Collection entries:
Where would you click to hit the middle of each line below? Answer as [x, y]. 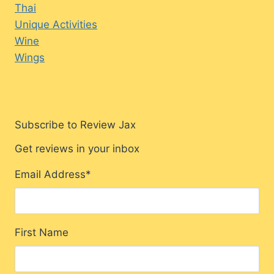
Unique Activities [56, 24]
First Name [42, 232]
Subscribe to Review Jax [75, 124]
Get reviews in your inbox [77, 148]
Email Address [50, 174]
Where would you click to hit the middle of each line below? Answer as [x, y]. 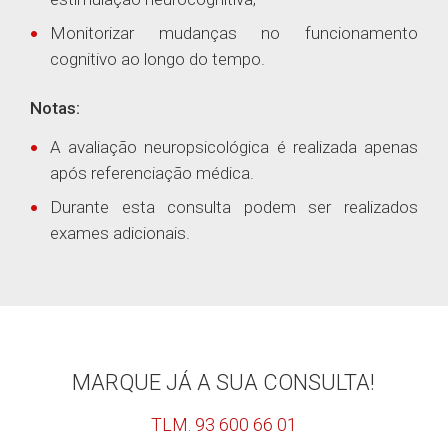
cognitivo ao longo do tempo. [157, 59]
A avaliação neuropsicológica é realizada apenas [234, 147]
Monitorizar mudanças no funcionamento [234, 33]
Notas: [55, 108]
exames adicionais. [120, 233]
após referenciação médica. [152, 173]
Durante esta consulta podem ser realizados [234, 207]
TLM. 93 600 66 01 [223, 424]
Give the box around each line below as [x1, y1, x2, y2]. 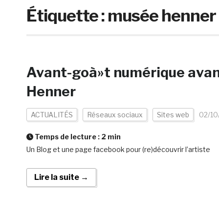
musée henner [107, 5, 216, 25]
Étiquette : [26, 5, 108, 25]
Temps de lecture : [33, 132, 101, 141]
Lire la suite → [34, 173, 88, 182]
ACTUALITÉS [30, 110, 73, 119]
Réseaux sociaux [87, 110, 143, 119]
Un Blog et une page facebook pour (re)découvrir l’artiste [26, 145, 210, 153]
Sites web [156, 110, 189, 119]
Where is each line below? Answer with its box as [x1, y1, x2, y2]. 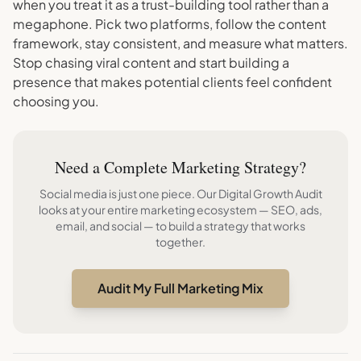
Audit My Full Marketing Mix [98, 280, 263, 297]
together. [156, 234, 205, 249]
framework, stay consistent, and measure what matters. [13, 35, 348, 52]
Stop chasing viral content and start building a [13, 54, 289, 71]
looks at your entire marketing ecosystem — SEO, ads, [39, 202, 322, 217]
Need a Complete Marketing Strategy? [55, 156, 306, 178]
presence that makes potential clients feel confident [13, 73, 332, 90]
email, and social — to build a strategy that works [56, 218, 305, 233]
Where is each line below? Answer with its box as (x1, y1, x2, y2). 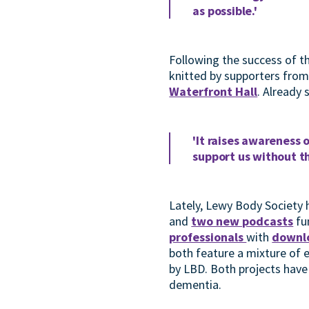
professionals (169, 229, 247, 245)
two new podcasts (191, 213, 294, 229)
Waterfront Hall (169, 83, 258, 99)
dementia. (169, 277, 222, 292)
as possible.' (192, 3, 257, 19)
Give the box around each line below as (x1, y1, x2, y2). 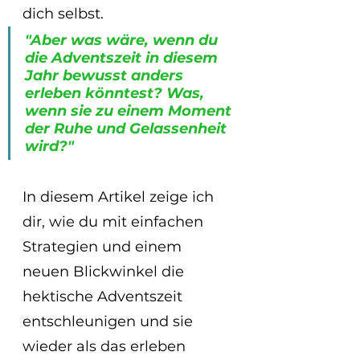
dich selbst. (22, 5, 108, 23)
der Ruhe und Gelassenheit (25, 120, 231, 138)
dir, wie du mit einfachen (22, 213, 207, 231)
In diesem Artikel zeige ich (22, 188, 218, 207)
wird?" (25, 137, 74, 156)
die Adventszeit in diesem (25, 49, 222, 67)
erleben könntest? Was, (25, 84, 208, 103)
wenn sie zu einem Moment (25, 102, 235, 121)
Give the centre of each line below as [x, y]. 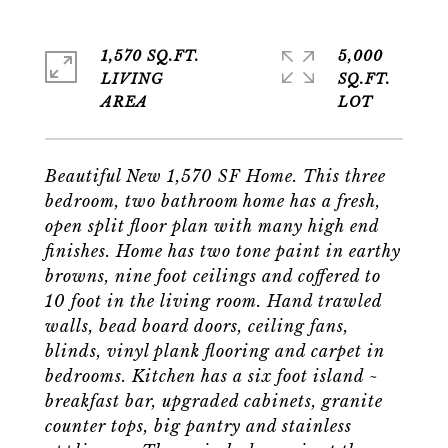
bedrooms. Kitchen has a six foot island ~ [212, 376]
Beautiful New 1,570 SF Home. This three [215, 176]
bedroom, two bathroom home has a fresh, [213, 201]
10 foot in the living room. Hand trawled [213, 301]
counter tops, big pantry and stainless [198, 426]
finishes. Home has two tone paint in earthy [223, 251]
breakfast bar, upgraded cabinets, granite [214, 401]
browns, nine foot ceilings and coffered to [213, 276]
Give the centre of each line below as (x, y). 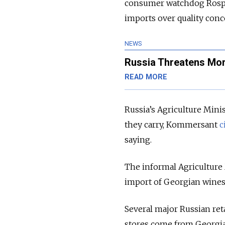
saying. (138, 140)
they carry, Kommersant (172, 125)
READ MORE (146, 77)
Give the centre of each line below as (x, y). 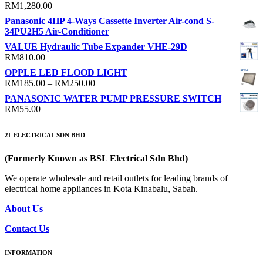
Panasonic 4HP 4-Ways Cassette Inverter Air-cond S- (109, 21)
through (109, 114)
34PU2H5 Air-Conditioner (57, 31)
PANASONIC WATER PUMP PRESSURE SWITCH (113, 98)
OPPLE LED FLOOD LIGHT (66, 72)
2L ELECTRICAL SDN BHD (45, 135)
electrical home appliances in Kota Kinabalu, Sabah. (101, 188)
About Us (24, 208)
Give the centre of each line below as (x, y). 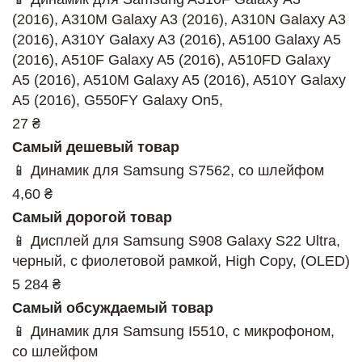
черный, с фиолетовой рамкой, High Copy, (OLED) (181, 261)
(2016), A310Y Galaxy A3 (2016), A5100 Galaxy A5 (177, 40)
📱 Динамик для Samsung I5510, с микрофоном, (173, 332)
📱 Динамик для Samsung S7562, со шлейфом (168, 171)
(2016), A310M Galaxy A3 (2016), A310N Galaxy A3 (179, 20)
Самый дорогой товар (92, 218)
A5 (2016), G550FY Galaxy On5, (118, 101)
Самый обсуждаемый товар (113, 308)
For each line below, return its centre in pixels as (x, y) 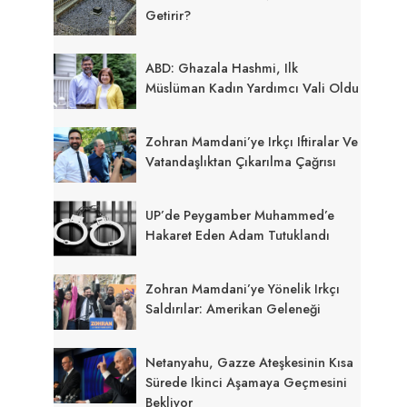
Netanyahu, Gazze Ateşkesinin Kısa (250, 362)
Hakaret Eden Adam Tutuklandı (238, 236)
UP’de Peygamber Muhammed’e (240, 216)
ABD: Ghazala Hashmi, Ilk (222, 69)
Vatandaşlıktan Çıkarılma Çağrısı (241, 162)
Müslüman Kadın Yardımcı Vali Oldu (253, 89)
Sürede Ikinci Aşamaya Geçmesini (247, 382)
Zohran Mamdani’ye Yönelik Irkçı (243, 289)
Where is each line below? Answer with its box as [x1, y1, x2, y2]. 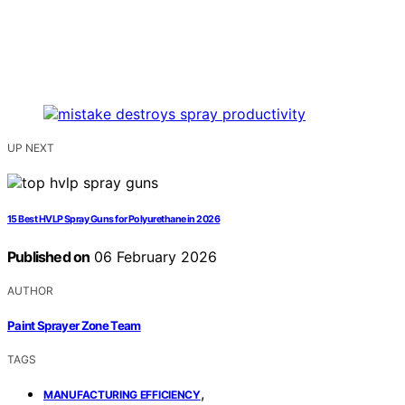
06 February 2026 [89, 248, 218, 267]
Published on [7, 248, 90, 267]
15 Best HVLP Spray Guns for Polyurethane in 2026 [7, 213, 221, 226]
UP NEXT [7, 141, 54, 155]
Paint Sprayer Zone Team [7, 317, 141, 333]
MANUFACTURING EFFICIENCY [43, 387, 201, 401]
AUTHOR [7, 284, 53, 298]
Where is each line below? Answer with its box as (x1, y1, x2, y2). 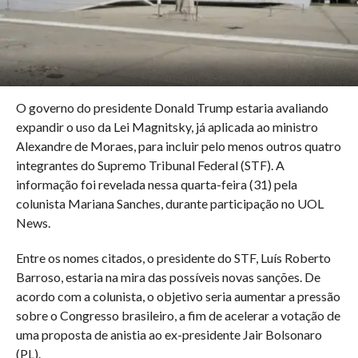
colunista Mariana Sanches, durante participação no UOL (15, 195, 324, 211)
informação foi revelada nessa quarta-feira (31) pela (15, 176, 297, 192)
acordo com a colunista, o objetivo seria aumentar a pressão (15, 288, 340, 304)
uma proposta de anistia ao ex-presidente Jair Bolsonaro (15, 326, 322, 342)
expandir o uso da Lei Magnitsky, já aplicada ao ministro (15, 118, 318, 134)
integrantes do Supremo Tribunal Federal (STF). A (15, 157, 284, 173)
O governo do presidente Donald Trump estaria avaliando (15, 99, 328, 115)
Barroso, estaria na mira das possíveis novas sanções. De (15, 268, 320, 284)
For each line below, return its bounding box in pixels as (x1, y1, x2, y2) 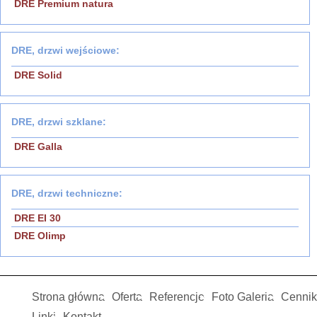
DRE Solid (14, 69, 62, 81)
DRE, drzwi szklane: (11, 116, 106, 128)
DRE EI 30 (14, 212, 61, 224)
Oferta (112, 291, 142, 304)
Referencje (149, 291, 204, 304)
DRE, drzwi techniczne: (11, 188, 122, 200)
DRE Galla (14, 141, 62, 153)
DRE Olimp (14, 230, 66, 242)
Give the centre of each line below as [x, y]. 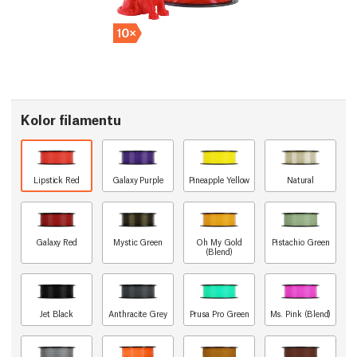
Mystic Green [138, 242]
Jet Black [57, 314]
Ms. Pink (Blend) [300, 314]
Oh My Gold [219, 242]
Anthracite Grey [138, 314]
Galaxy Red [57, 242]
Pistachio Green [300, 242]
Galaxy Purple [138, 180]
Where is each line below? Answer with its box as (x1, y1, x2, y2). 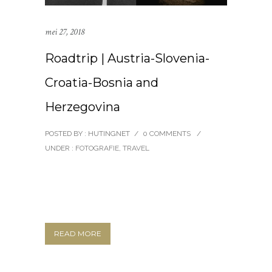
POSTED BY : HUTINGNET (45, 129, 130, 138)
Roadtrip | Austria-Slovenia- (45, 51, 209, 66)
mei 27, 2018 (45, 26, 84, 38)
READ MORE (54, 229, 101, 239)
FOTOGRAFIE (73, 144, 119, 153)
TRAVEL (123, 144, 149, 153)
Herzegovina (45, 100, 120, 115)
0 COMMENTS (143, 129, 191, 138)
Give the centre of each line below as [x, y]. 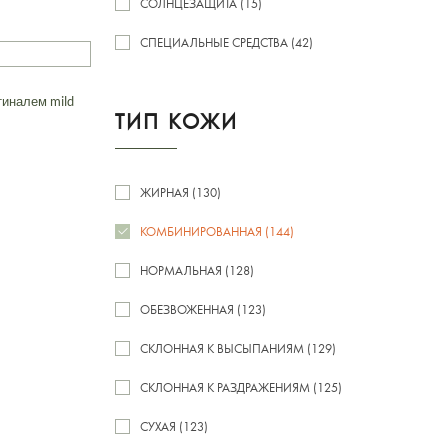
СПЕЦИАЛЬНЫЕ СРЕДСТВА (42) [226, 42]
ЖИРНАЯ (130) [180, 192]
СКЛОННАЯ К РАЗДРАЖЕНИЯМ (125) [241, 387]
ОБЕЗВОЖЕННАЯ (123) [203, 309]
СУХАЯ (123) [174, 426]
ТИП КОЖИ [176, 120]
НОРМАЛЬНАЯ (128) [197, 270]
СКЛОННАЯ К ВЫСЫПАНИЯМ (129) [238, 348]
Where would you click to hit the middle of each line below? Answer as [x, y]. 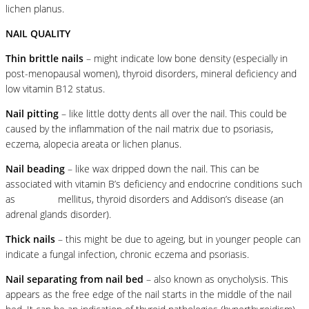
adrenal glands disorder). [58, 214]
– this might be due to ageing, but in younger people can [178, 239]
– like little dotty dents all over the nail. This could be [173, 113]
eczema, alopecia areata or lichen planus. [93, 143]
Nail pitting [32, 113]
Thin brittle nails [44, 58]
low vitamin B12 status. [55, 88]
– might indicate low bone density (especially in [186, 58]
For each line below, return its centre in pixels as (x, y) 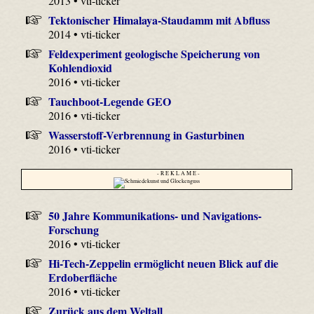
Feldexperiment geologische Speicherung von (154, 54)
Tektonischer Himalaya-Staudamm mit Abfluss (159, 20)
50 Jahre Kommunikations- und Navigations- (155, 215)
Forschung (74, 229)
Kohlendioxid (81, 68)
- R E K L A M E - (178, 173)
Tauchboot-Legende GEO (109, 102)
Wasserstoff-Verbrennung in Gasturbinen (146, 135)
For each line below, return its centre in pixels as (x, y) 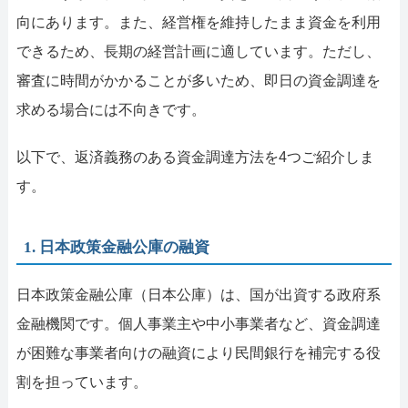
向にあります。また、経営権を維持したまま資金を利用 (198, 23)
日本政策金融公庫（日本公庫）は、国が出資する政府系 (198, 295)
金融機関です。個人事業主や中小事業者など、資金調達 (198, 324)
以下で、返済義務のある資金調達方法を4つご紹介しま (195, 158)
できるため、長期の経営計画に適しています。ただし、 (198, 52)
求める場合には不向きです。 (111, 110)
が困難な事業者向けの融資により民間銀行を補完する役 (198, 353)
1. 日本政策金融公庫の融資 (117, 248)
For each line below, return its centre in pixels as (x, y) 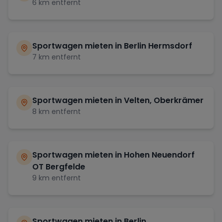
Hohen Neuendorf (159, 155)
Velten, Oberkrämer (164, 100)
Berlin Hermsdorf (158, 46)
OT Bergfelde (59, 166)
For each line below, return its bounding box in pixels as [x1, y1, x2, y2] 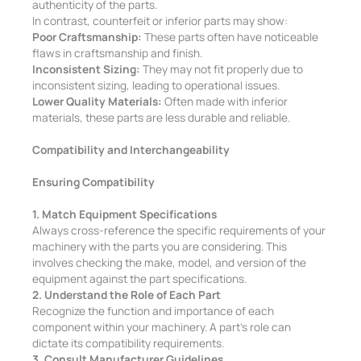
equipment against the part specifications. [32, 271, 247, 286]
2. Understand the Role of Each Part [32, 287, 222, 302]
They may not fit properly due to [140, 61, 304, 77]
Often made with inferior [162, 93, 288, 109]
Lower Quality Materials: [32, 93, 163, 109]
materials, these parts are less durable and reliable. [32, 110, 291, 125]
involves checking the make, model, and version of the [32, 255, 307, 270]
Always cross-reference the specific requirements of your [32, 222, 326, 238]
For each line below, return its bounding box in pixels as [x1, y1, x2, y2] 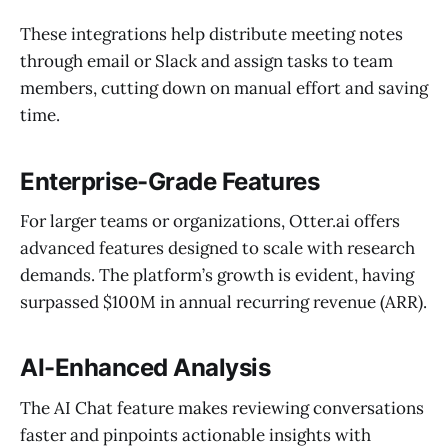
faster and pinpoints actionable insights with [20, 423, 371, 446]
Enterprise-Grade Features [20, 166, 320, 196]
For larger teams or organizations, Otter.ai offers [20, 210, 400, 233]
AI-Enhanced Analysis [20, 353, 271, 383]
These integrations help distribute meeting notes [20, 23, 403, 46]
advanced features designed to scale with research [20, 237, 415, 260]
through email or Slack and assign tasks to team [20, 50, 393, 73]
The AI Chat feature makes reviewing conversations [20, 396, 424, 419]
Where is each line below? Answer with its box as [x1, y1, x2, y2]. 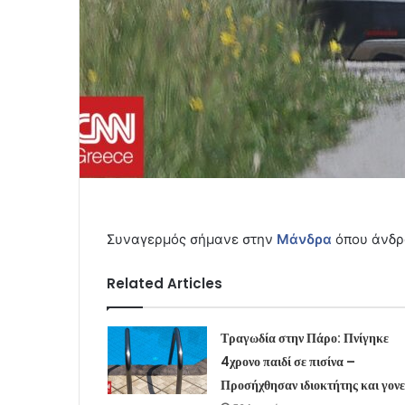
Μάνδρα [277, 230, 332, 248]
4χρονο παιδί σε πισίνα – [220, 352, 355, 371]
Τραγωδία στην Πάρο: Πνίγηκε [220, 328, 389, 347]
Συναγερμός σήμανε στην [107, 230, 277, 248]
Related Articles [107, 273, 222, 293]
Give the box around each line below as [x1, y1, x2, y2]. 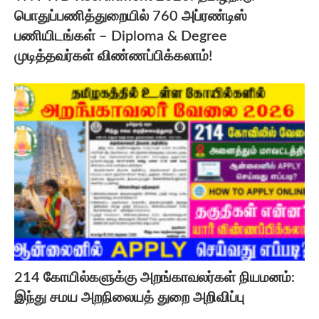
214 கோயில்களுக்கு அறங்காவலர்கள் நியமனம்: [14, 270, 295, 285]
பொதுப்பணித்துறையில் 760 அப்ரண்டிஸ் [14, 9, 247, 23]
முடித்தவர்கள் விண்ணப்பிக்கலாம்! [14, 49, 213, 63]
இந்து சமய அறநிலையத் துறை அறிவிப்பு [14, 290, 244, 305]
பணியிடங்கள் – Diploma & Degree [14, 29, 227, 43]
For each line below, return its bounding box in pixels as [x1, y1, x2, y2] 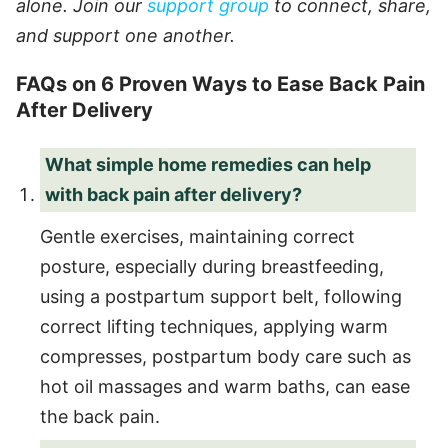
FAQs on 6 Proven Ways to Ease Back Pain [16, 71, 425, 96]
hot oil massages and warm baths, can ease [40, 375, 410, 397]
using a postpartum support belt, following [40, 285, 402, 307]
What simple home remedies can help [45, 153, 371, 175]
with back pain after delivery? [45, 183, 302, 205]
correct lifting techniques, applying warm [40, 315, 388, 337]
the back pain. [40, 405, 160, 427]
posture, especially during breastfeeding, [40, 255, 384, 277]
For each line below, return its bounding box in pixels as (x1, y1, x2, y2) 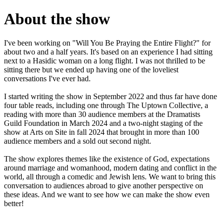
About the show (4, 9, 110, 28)
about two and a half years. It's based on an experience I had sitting (4, 47, 213, 56)
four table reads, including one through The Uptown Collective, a (4, 101, 208, 110)
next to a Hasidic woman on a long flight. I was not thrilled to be (4, 56, 205, 65)
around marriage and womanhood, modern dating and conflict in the (4, 163, 217, 172)
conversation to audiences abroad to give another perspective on (4, 181, 203, 190)
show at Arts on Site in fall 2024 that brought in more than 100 (4, 127, 199, 136)
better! (4, 199, 24, 208)
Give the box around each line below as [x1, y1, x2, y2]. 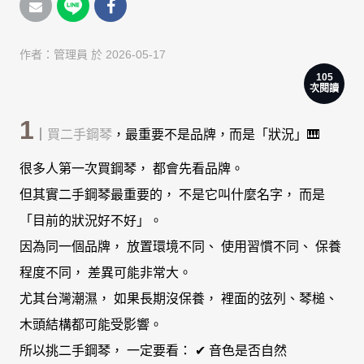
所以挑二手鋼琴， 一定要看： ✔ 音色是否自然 [19, 343, 287, 357]
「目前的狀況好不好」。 [19, 213, 162, 227]
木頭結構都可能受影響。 [19, 317, 162, 331]
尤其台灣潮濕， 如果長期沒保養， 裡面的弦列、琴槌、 [19, 291, 338, 305]
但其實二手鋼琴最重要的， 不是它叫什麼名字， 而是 [19, 187, 325, 201]
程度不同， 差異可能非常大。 [19, 265, 192, 279]
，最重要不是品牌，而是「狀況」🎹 [112, 127, 320, 141]
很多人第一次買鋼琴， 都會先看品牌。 [19, 161, 244, 175]
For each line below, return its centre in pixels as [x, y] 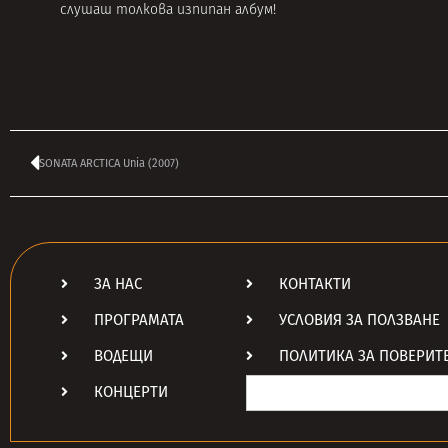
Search [271, 382]
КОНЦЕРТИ [130, 392]
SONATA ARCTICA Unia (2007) [109, 163]
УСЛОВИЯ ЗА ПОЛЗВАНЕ [359, 320]
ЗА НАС [117, 284]
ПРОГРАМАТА [138, 320]
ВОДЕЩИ [123, 356]
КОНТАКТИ [314, 284]
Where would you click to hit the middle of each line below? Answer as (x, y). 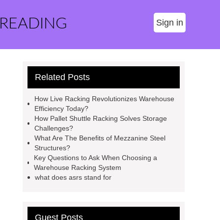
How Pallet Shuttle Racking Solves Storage (101, 118)
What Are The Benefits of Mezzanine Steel (100, 138)
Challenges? (54, 128)
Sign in (170, 23)
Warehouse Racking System (78, 167)
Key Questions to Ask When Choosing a (96, 158)
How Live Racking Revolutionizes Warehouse (104, 99)
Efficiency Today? (61, 109)
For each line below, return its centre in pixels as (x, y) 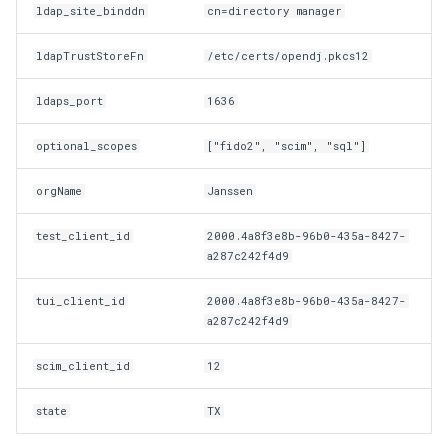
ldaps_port (70, 100)
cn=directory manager (275, 10)
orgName (59, 190)
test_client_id (83, 235)
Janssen (230, 190)
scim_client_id (83, 365)
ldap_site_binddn (91, 10)
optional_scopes (87, 145)
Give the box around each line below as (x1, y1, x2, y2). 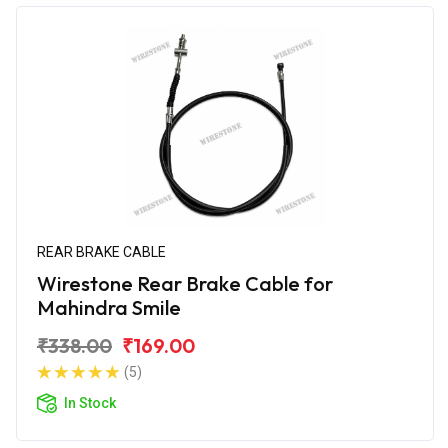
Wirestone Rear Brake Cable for (37, 270, 333, 296)
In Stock (64, 394, 116, 411)
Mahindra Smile (37, 294, 181, 320)
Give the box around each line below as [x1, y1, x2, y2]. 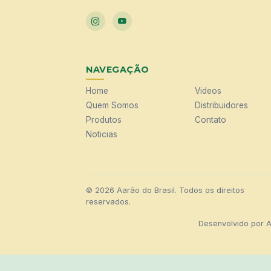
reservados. [86, 197, 131, 206]
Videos [195, 85, 221, 96]
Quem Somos [86, 100, 139, 110]
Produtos [86, 114, 122, 125]
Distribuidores [195, 100, 248, 110]
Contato [195, 114, 226, 125]
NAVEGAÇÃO [86, 64, 149, 75]
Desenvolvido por [198, 218, 266, 228]
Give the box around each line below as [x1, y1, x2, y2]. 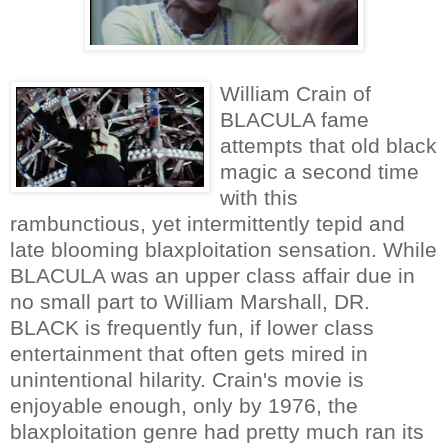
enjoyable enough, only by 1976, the [10, 393, 358, 417]
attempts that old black [220, 133, 437, 157]
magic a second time [220, 159, 419, 183]
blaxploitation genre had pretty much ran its [10, 419, 424, 443]
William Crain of [220, 81, 371, 105]
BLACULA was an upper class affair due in [10, 263, 415, 287]
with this [220, 185, 298, 209]
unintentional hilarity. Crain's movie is [10, 367, 364, 391]

Required action:
Copy whichever lines of the records above contain the word "στην".

Written solution:
Τραγωδία στην Πάρο: Πνίγηκε [220, 328, 389, 347]
Συναγερμός σήμανε στην [107, 230, 277, 248]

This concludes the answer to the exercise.